По дороге на строительство он заночевал один в избе, совершенно пустой, много лет назад брошенной в конце разрушенной деревни на берегу Нижней Тунгуски. Вокруг на тысячи километров простиралась предзимняя тайга, мнилось, без единой души, немая, мертвая, залитая неживым светом, оцепенелым на неподвижных вершинах, как будто никогда не бывало обвального октябрьского ветра и никогда по целым дням дьявольскими накатами не шумела эта глухомань, доводя в темные ночи до исступления.

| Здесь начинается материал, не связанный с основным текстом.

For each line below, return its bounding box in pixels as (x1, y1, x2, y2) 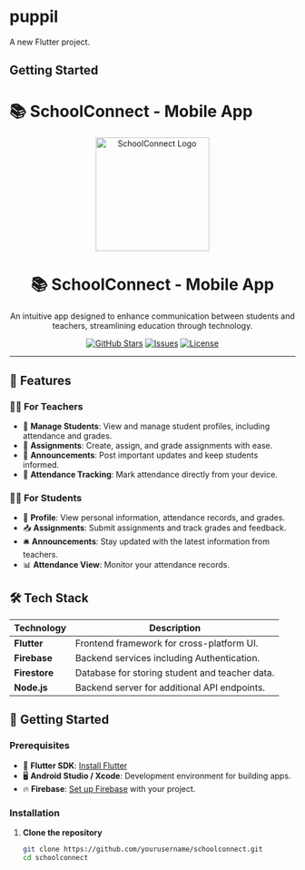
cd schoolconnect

«Что это почудилось мне? Открыта дверь? Что произошло? И почему так тихо?»
Уже давно привыкший к вселенскому ночному гулу и реву, он сидел на полатях, оглушенный тишиной, давящей омертвелостью страшного в своей огромности пространства, окружавшего его каким-то тошнотным предчувствием. Он неподвижно смотрел на лунный свет, шевелящийся толстыми кольцами удава в полуоткрытой двери, где не было ни звука, ни шагов, стараясь мучительно понять, почему она оказалась открытой и кто и как открыл ее. Он помнил, что вечером запер на ночь тяжелым засовом, хоть и был не робкого десятка. Он не хотел рисковать здесь, зная, что в этих Богом забытых местах ходит народ разный и лютый.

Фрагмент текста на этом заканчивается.